Но самое главное, пожалуй, то, что народ был просто недоступен для революции как коллективный организм, поскольку был распределен по всей Франции. Только жители Парижа могли непосредственно выступить перед собранием и тем самым проявить "Общую волю" как руководство к политическим действиям. Это, конечно, было серьезным затруднением, которое Робеспьер и революция в целом так и не смогли решить. На практике Робеспьер и последовавшие за ним монтаньяры были вынуждены идеализировать общую волю парижан как неотделимую от воли всего французского народа, а значит, тождественную ей. Однако парижане часто проявляли узконаправленные требования, чаще всего к еде, что явно свидетельствовало о том, что они не подчинили свою индивидуальность и интересы общей воле. Признавая свое несовершенство как "граждан нации", Робеспьер был вынужден интерпретировать то, что было бы их волей, если бы они были правильно социализированы. Таким образом, он стал представителем "будущего народа", воля которого еще не могла проявиться в настоящем. Но народ в настоящем, по мнению Робеспьера (и многих других депутатов), все же желал стать этим "будущим народом".
Задача заключалась в том, чтобы вести народ в это будущее, оставаясь верным тому, что он будет делать, когда придет. Выполняя эту задачу, Робеспьер посвятил себя созданию государства, которое стало бы "школой добродетели... способной вызвать великое нравственное возрождение в отдельных людях и в коллективной жизни". Хотя ответственность за создание такого государства несли все граждане, ни один человек, по его мнению, не был более ответственным, чем сам Робеспьер.
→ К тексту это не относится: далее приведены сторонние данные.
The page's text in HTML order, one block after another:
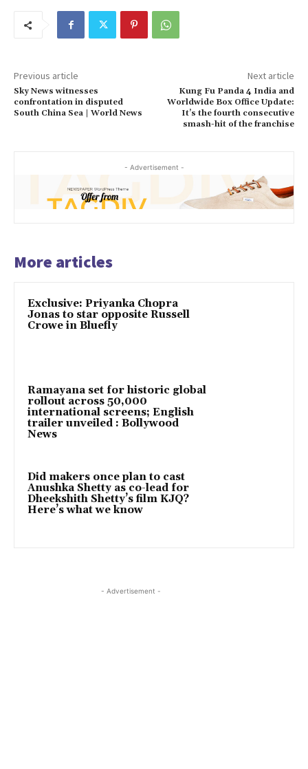
Previous article
Sky News witnesses
confrontation in disputed
South China Sea | World News
Next article
Kung Fu Panda 4 India and
Worldwide Box Office Update:
It’s the fourth consecutive
smash-hit of the franchise
- Advertisement -
More articles
Exclusive: Priyanka Chopra
Jonas to star opposite Russell
Crowe in Bluefly
Ramayana set for historic global
rollout across 50,000
international screens; English
trailer unveiled : Bollywood
News
Did makers once plan to cast
Anushka Shetty as co-lead for
Dheekshith Shetty’s film KJQ?
Here’s what we know
- Advertisement -
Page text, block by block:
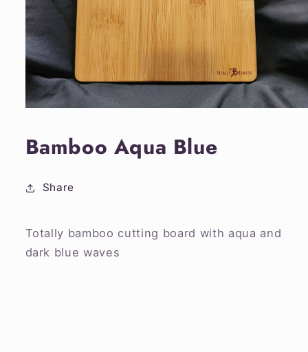
in
modal
Bamboo Aqua Blue
Share
Totally bamboo cutting board with aqua and
dark blue waves
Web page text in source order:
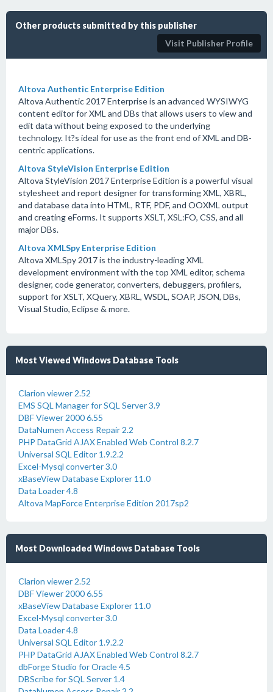
Other products submitted by this publisher
Visit Publisher Profile
Altova Authentic Enterprise Edition
Altova Authentic 2017 Enterprise is an advanced WYSIWYG
content editor for XML and DBs that allows users to view and
edit data without being exposed to the underlying
technology. It?s ideal for use as the front end of XML and DB-
centric applications.
Altova StyleVision Enterprise Edition
Altova StyleVision 2017 Enterprise Edition is a powerful visual
stylesheet and report designer for transforming XML, XBRL,
and database data into HTML, RTF, PDF, and OOXML output
and creating eForms. It supports XSLT, XSL:FO, CSS, and all
major DBs.
Altova XMLSpy Enterprise Edition
Altova XMLSpy 2017 is the industry-leading XML
development environment with the top XML editor, schema
designer, code generator, converters, debuggers, profilers,
support for XSLT, XQuery, XBRL, WSDL, SOAP, JSON, DBs,
Visual Studio, Eclipse & more.
Most Viewed Windows Database Tools
Clarion viewer 2.52
EMS SQL Manager for SQL Server 3.9
DBF Viewer 2000 6.55
DataNumen Access Repair 2.2
PHP DataGrid AJAX Enabled Web Control 8.2.7
Universal SQL Editor 1.9.2.2
Excel-Mysql converter 3.0
xBaseView Database Explorer 11.0
Data Loader 4.8
Altova MapForce Enterprise Edition 2017sp2
Most Downloaded Windows Database Tools
Clarion viewer 2.52
DBF Viewer 2000 6.55
xBaseView Database Explorer 11.0
Excel-Mysql converter 3.0
Data Loader 4.8
Universal SQL Editor 1.9.2.2
PHP DataGrid AJAX Enabled Web Control 8.2.7
dbForge Studio for Oracle 4.5
DBScribe for SQL Server 1.4
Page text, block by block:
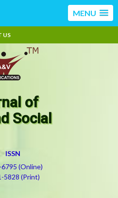
MENU
US
of
Social
ISSN
(Online)
5828 (Print)
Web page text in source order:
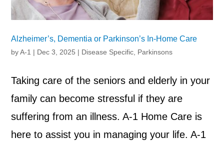
Alzheimer’s, Dementia or Parkinson’s In-Home Care
byA-1 | Dec 3, 2025 | Disease Specific Parkinsons
Taking care of the seniors and elderly in your
family can become stressful if they are
suffering from an illness. A-1 Home Care is
here to assist you in managing your life. A-1
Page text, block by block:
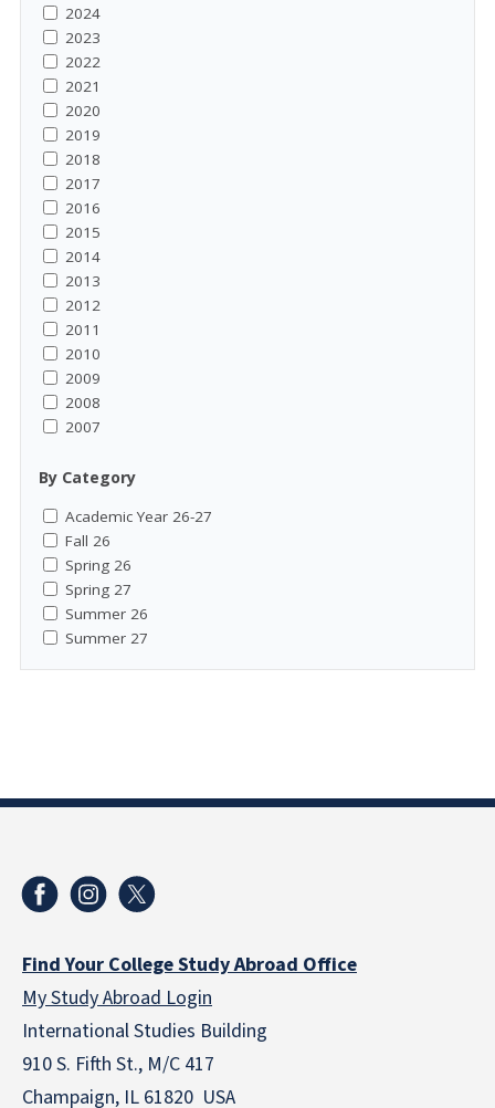
2024
2023
2022
2021
2020
2019
2018
2017
2016
2015
2014
2013
2012
2011
2010
2009
2008
2007
By Category
Academic Year 26-27
Fall 26
Spring 26
Spring 27
Summer 26
Summer 27
Find Your College Study Abroad Office
My Study Abroad Login
International Studies Building
910 S. Fifth St., M/C 417
Champaign, IL 61820 USA

Одним из важнейших принципов добродетели была личная прозрачность, поскольку она гарантировала, что частное "я" не сможет прикрыть коррупцию или корысть при исполнении общественных обязанностей. Точно так же "дружба" в смысле привязанности и конкретных отношений между двумя людьми была подозрительной, поскольку в ней могли скрываться частные представления о взаимном уважении и интересах. Когда 14 декабря 1793 г. Камиль Десмулен был вынужден дать доказательства своей личной добродетели перед Якобинским клубом, он заявил следующее: "Я всегда первым обличал своих друзей; с того момента, как я понял, что они ведут себя плохо, я сопротивлялся самым ослепительным предложениям и заглушал голос дружбы, который внушали мне их великие таланты". Прозрачность требовала не только того, чтобы публичное выступление и личное "я" были одним и тем же, но и того, чтобы публичное выступление было лишено артистизма.
Поэтому Робеспьер не одобрял демонстрацию символов, в том числе красной шапочки свободы.
Будучи проводником общей воли, которая еще не могла быть выражена в полной мере, Робеспьер стал невольным "законодателем", который, с одной стороны, освобождал народ от оков прошлого, а с другой - склонял его к осознанию того, кем он должен стать. В этой роли он отказался от своих личных амбиций, неоднократно предлагая себя в качестве мученика нации, как бы поясняя, как он уйдет из политики после выполнения своей задачи и почему другие тем временем должны доверять и следовать его примеру. В своих речах в Якобинском клубе и перед собранием он часто объяснял, как он мучительно выводил правильный путь в политике в форме откровения, полученного в результате мучительного самоанализа.
Когда началась революция, путь к правильному формированию государства и нации казался более или менее очевидным. Хотя королевский двор в Версале был центром французского общества, он был равнодушен к человеческим страданиям, основательно коррумпирован, погряз в лицемерии и фальшивых притворствах. Как выразилась Арендт,
жалкая жизнь бедняков противопоставлялась гнилой жизни богачей [наглядно демонстрируя], что имели в виду Руссо и Робеспьер, утверждая, что люди хороши "от природы" и становятся гнилыми благодаря обществу, и что низкие люди, просто в силу того, что не принадлежат к обществу, всегда должны быть "справедливыми и хорошими". С этой точки зрения революция выглядела как взрыв неподкупного и непогрешимого внутреннего ядра [сквозь] внешнюю оболочку разложения и зловонной дряхлости.
Пока Людовик XVI царствовал, он и двор, который он возглавлял, были и опорой, и мишенью для революции. Но как только король отправился на эшафот, депутаты были вынуждены решать, какой может быть политическая добродетель и в какой степени народ воплощает и воссоздает ее.